Assignment: Without including any picture, transcribe the entries below word for word.

= = = =

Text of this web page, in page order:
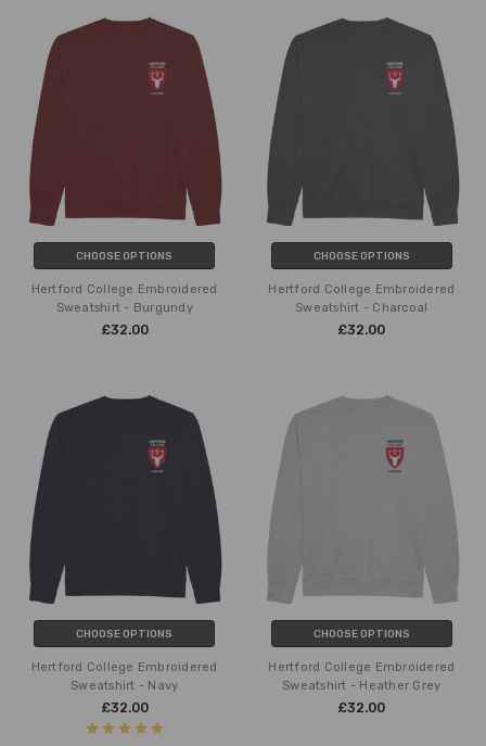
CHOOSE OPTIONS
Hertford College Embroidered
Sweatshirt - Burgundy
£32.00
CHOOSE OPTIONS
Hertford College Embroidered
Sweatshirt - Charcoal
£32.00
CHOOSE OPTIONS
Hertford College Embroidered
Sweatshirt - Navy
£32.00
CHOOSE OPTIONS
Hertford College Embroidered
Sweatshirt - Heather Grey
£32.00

= = = =

Expected output:
Text of this web page, in page order:
CHOOSE OPTIONS
Hertford College Embroidered
Sweatshirt - Burgundy
£32.00
CHOOSE OPTIONS
Hertford College Embroidered
Sweatshirt - Charcoal
£32.00
CHOOSE OPTIONS
Hertford College Embroidered
Sweatshirt - Navy
£32.00
CHOOSE OPTIONS
Hertford College Embroidered
Sweatshirt - Heather Grey
£32.00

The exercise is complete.